Его переход на «ты» не резанул ухо, не вызвал в душе протеста, но сама я сокращать дистанцию не собиралась:

— Ну и слава богу, поздравляю вас. Давайте спать — вот-вот уже светать начнет.

Я постелила Алексею внизу, в гостевой комнате, сама поднялась наверх, в спальню.

Утро было заполнено привычной кутерьмой: я собиралась на работу, Даша — в школу. Про то, что у меня в гостевой спит Алексей, я начисто забыла. Вспомнила, когда уже завела двигатель. Побежала обратно в дом:

— Галина Ивановна, там у нас человек спит, так что вы не пугайтесь и накормите его завтраком, когда встанет.

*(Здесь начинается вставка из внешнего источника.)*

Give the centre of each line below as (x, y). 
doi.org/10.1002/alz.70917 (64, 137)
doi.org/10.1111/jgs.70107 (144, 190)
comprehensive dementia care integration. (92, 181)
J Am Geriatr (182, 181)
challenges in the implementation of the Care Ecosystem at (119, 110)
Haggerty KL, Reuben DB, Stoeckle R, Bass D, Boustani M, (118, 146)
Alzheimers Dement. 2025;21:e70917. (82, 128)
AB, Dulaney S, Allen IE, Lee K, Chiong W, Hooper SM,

— Спасибо, что предупредила, — няня склонилась в шутливом поклоне. — А то бы мы тут с Пашей перепугались до смерти.

Опасения няни насчет Паши оказались напрасными. В первую же минуту между ним и Алексеем случилась какая-то «химия».

Стас Садальский сразу же невзлюбил Алексея
Фото: PhotoxPress.ru

Пашка, которому в ту пору было два года четыре месяца, чужих людей не жаловал, а тут вдруг расплылся в улыбке и протянул незнакомому дяденьке любимую машинку. Вещь, с которой не расстался бы ни за что на свете.

Галина Ивановна ахнула: «Вот это признание! Я с тобой с первого дня, но ты мне ни одной машинки никогда не подарил. Эх, Паша, Паша...»

«Мальчики» поиграли полчаса, а потом Алексей уехал на работу. Звонит мне в полдень:

— Ты вечером как? Не занята?

— Иду на спектакль в Театр эстрады, там мои друзья-земляки играют: Макс Леонидов и Андрей Ургант. Хотите пойти со мной?

— С удовольствием! Это мои любимые артисты! Вообще театр — моя слабость.

Позже выяснилось, что «заядлый театрал» Алексей Борода последний раз (если не считать двух постановок, в которых я принимала участие и на которых он побывал в течение последней недели) ходил в храм Мельпомены еще школьником.

После спектакля он опять повез меня на дачу. И всю дорогу рассказывал о своей жизни.

В первый раз Алексей женился рано, сразу после окончания института. В вузе его учили строить мосты и тоннели, но к будущей профессии он быстро охладел. Его кумиром был Александр Невзоров*, ведущий программы «600 секунд», которая в ту пору гремела на всю страну. Будучи студентом третьего курса, Алексей устроился охранником в московскую телекомпанию ВКТ, делавшую передачи для канала «Россия».

Должность, прямо скажем, не самая творческая, но шаг к тележурналистике был сделан.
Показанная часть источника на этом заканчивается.